■ Source information:
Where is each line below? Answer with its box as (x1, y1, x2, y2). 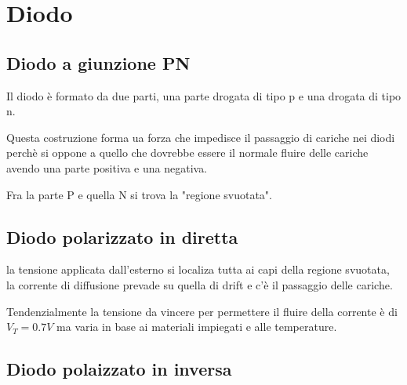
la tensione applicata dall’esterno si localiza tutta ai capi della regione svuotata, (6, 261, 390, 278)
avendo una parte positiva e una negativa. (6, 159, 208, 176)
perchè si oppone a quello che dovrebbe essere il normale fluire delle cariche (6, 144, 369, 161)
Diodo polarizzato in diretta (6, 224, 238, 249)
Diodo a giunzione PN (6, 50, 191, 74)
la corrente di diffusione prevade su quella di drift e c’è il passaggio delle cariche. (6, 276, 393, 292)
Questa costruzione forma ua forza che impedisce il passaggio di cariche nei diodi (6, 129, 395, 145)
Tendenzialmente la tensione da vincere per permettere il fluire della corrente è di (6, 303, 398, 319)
---
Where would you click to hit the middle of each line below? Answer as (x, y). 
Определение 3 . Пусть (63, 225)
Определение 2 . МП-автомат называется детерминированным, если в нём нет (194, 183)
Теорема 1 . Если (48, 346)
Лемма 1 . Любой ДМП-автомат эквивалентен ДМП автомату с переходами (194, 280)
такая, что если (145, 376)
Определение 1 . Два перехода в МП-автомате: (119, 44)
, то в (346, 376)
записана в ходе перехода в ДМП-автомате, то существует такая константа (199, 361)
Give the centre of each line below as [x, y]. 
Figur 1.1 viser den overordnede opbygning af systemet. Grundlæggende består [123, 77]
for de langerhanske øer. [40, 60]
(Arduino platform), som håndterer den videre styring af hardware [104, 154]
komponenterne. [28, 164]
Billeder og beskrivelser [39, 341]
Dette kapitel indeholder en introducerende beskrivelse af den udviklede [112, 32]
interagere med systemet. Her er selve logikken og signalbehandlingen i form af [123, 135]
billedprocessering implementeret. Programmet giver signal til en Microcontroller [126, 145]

■ Exercise objective: Could you say how many lines of the entries contain the string "systemet"? Only the number should be given.

■ Task response: 2